## Provided data
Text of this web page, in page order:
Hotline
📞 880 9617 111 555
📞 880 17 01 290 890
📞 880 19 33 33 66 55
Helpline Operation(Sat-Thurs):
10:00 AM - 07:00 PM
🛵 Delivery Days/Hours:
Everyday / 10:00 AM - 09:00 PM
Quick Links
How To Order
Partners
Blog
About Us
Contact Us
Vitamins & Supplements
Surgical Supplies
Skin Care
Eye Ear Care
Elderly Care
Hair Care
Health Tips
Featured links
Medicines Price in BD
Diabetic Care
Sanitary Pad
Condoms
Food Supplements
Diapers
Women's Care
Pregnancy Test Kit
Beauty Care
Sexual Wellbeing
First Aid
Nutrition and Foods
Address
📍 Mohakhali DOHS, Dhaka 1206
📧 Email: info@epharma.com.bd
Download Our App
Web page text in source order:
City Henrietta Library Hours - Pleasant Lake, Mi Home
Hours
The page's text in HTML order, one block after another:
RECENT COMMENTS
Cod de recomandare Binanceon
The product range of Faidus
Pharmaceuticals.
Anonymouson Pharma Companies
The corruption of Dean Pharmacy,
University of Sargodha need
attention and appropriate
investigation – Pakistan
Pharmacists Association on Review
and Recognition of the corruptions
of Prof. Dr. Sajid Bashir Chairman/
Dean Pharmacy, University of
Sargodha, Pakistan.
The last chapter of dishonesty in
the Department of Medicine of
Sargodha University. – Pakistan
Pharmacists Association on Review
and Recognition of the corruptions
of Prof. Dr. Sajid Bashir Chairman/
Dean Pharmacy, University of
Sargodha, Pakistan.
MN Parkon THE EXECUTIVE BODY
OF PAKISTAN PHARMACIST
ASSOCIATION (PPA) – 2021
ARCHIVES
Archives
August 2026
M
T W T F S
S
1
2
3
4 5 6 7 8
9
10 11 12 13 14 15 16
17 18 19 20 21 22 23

## About this task
When a line of the records has the word "Sargodha", pick it out and copy it.

## Response to the task
University of Sargodha need
Sargodha, Pakistan.
Sargodha University. – Pakistan
Sargodha, Pakistan.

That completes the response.